Lim Kian-Huat, Counter Christopher M
Department of Pharmacology and Cancer Biology, Duke University Medical Center, Durham, North Carolina 27710, USA.
Cancer Cell. 2005 Nov;8(5):381-92. doi: 10.1016/j.ccr.2005.10.014.
While tumors become addicted to oncogenes like Ras, the microenvironment in which tumor cells reside changes during tumorigenesis; the cells are surrounded initially by normal tissue and later by tumor tissue. Hence, we asked if Ras exerts its oncogenic effects through the same set of effectors during different stages of tumorigenesis. We now show in human cells that the Ras effector pathways MAPK, RalGEF, and PI3K are required to initiate tumor growth. Conversely, activation of the PI3K/AKT pathway replaced Ras once tumors formed, although other effectors were still activated independently of Ras, presumably by factors provided upon the establishment of a tumor microenvironment. Thus, as tumorigenesis progresses the addiction of cancers to their initiating oncogene is reduced to, at least in the case of Ras, the PI3K/AKT pathway.

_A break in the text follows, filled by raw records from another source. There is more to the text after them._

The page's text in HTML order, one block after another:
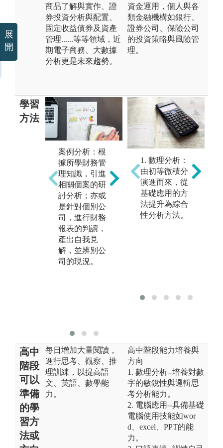
商品了解與實作、證
券投資分析與配置、
固定收益債券及資產
管理......等等領域，近
期電子商務、大數據
分析更是未來趨勢。
資金運用，個人與各
類金融機構如銀行、
證券公司、保險公司
的投資策略與風險管
理。
學習
方法
案例分析：根
據所學財務管
理知識，引進
相關個案的研
討分析；亦或
是針對個別公
司，進行財務
報表的判讀，
產出自我見
解，並辨別公
司的現況。
過理論課程的
基礎打底，培
養對數字的敏
感度、學習更
進階的運算方
式，並從中解
總體經濟學
1. 數理分析：
由初等微積分
演進而來，從
基礎應用的方
法提升為綜合
性分析方法。
高中
階段
可以
準備
的學
習方
法或
每日增加大量閱讀，
進行思考、觀察、推
理訓綀，以提高語
文、英語、數學能
力。
高中階段能力培養與
方向
1. 數理分析--培養對數
字的敏銳性與邏輯思
考分析能力。
2. 電腦應用--具備基礎
電腦使用技能如wor
d、excel、PPT的能
力。
展
開
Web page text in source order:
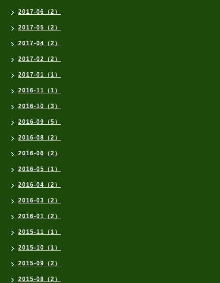
2017-06（2）
2017-05（2）
2017-04（2）
2017-02（2）
2017-01（1）
2016-11（1）
2016-10（3）
2016-09（5）
2016-08（2）
2016-06（2）
2016-05（1）
2016-04（2）
2016-03（2）
2016-01（2）
2015-11（1）
2015-10（1）
2015-09（2）
2015-08（2）
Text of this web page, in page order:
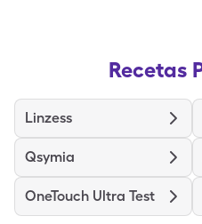
Recetas
Linzess
Qsymia
OneTouch Ultra Test
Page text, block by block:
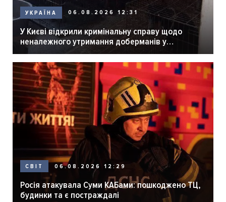
УКРАЇНА 06.08.2026 12:31
У Києві відкрили кримінальну справу щодо
неналежного утримання доберманів у
розпліднику
СВІТ 06.08.2026 12:29
Росія атакувала Суми КАБами: пошкоджено ТЦ,
будинки та є постраждалі
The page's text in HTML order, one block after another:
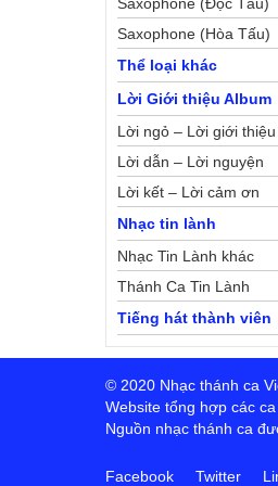
Saxophone (Hòa Tấu)
Thể loại khác
Lời Giới thiệu Album
Lời ngỏ – Lời giới thiệu
Lời dẫn – Lời nguyện
Lời kết – Lời cảm ơn
Nhạc tin lành
Nhạc Tin Lành khác
Thánh Ca Tin Lành
Tiếng hát thành viên
© 2020 Nhạc thánh ca
Website tổng hợp các
Nguồn nhạc thánh ca
Facebook Twitter
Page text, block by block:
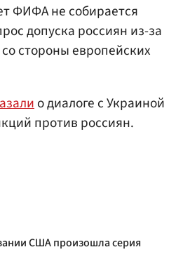
ФИФА не собирается
допуска россиян из-за
стороны европейских
о диалоге с Украиной
против россиян.
США произошла серия
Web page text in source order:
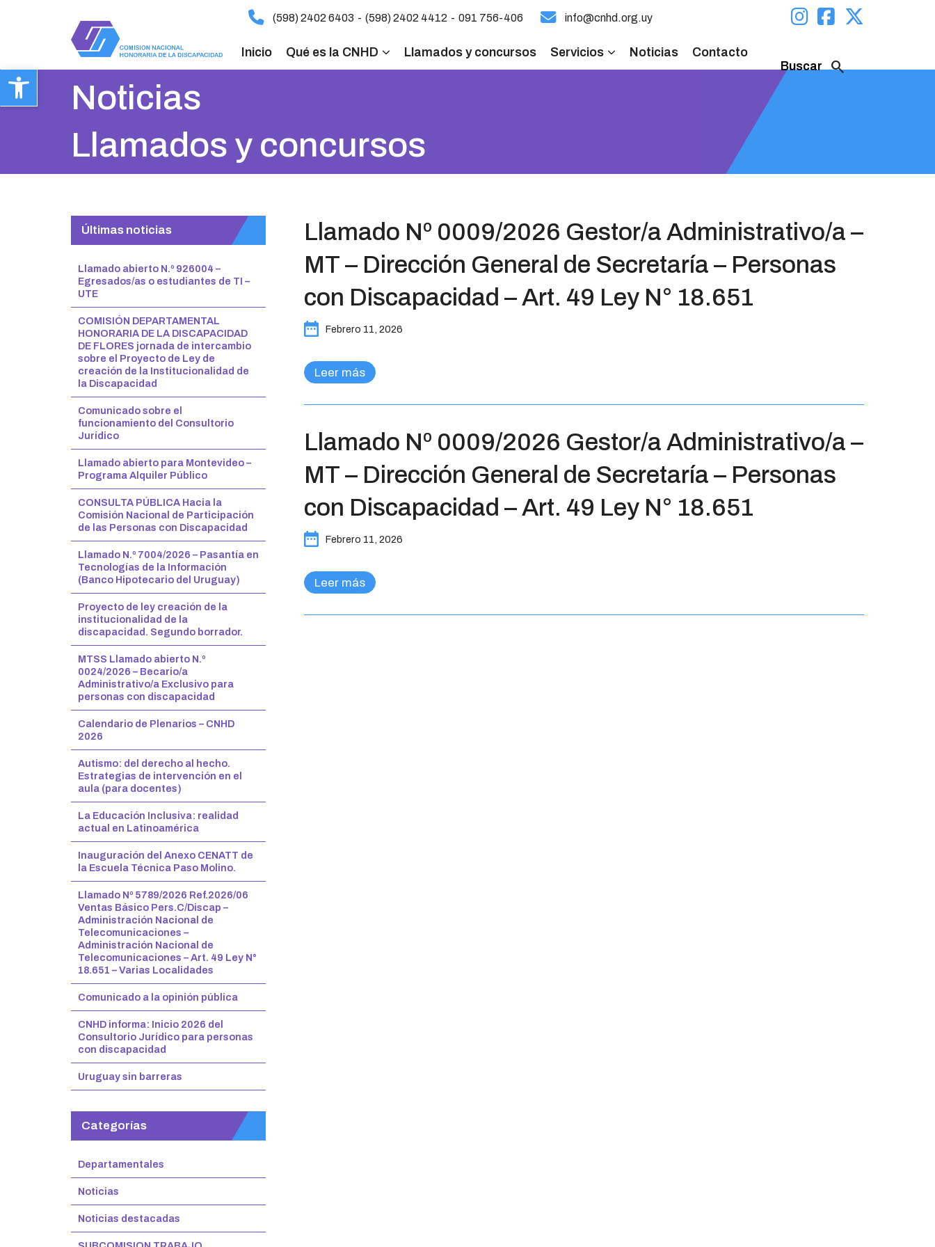
Abrir barra de herramientas
Inicio Qué es la CNHD Llamados y concursos Servicios Noticias
Contacto
Buscar search
(598) 2402 6403 - (598) 2402 4412 - 091 756-406 info@cnhd.org.uy
Noticias
Llamados y concursos
Llamado Nº 0009/2026 Gestor/a Administrativo/a –
MT – Dirección General de Secretaría – Personas
con Discapacidad – Art. 49 Ley N° 18.651
Febrero 11, 2026
Leer más
Llamado Nº 0009/2026 Gestor/a Administrativo/a –
MT – Dirección General de Secretaría – Personas
con Discapacidad – Art. 49 Ley N° 18.651
Febrero 11, 2026
Leer más
Últimas noticias
Llamado abierto N.º 926004 –
Egresados/as o estudiantes de TI –
UTE
COMISIÓN DEPARTAMENTAL
HONORARIA DE LA DISCAPACIDAD
DE FLORES jornada de intercambio
sobre el Proyecto de Ley de
creación de la Institucionalidad de
la Discapacidad
Comunicado sobre el
funcionamiento del Consultorio
Jurídico
Llamado abierto para Montevideo –
Programa Alquiler Público
CONSULTA PÚBLICA Hacia la
Comisión Nacional de Participación
de las Personas con Discapacidad
Llamado N.º 7004/2026 – Pasantía en
Tecnologías de la Información
(Banco Hipotecario del Uruguay)
Proyecto de ley creación de la
institucionalidad de la
discapacidad. Segundo borrador.
MTSS Llamado abierto N.º
0024/2026 – Becario/a
Administrativo/a Exclusivo para
personas con discapacidad
Calendario de Plenarios – CNHD
2026
Autismo: del derecho al hecho.
Estrategias de intervención en el
aula (para docentes)
La Educación Inclusiva: realidad
actual en Latinoamérica
Inauguración del Anexo CENATT de
la Escuela Técnica Paso Molino.
Llamado Nº 5789/2026 Ref.2026/06
Ventas Básico Pers.C/Discap –
Administración Nacional de
Telecomunicaciones –
Administración Nacional de
Telecomunicaciones – Art. 49 Ley N°
18.651 – Varias Localidades
Comunicado a la opinión pública
CNHD informa: Inicio 2026 del
Consultorio Jurídico para personas
con discapacidad
Uruguay sin barreras
Categorías
Departamentales
Noticias
Noticias destacadas

虽然肿瘤会对Ras等癌基因产生依赖,但肿瘤细胞所处的微环境在肿瘤发生过程中会发生变化;最初细胞被正常组织包围,后来则被肿瘤组织包围。因此,我们询问Ras在肿瘤发生的不同阶段是否通过同一组效应器发挥其致癌作用。我们现在在人类细胞中发现,Ras效应器通路MAPK、RalGEF和PI3K是启动肿瘤生长所必需的。相反,一旦肿瘤形成,PI3K/AKT通路的激活就取代了Ras,尽管其他效应器仍独立于Ras被激活,推测是由肿瘤微环境建立时提供的因子所激活。因此,随着肿瘤发生的进展,癌症对其起始癌基因的依赖至少在Ras的情况下减少到了PI3K/AKT通路。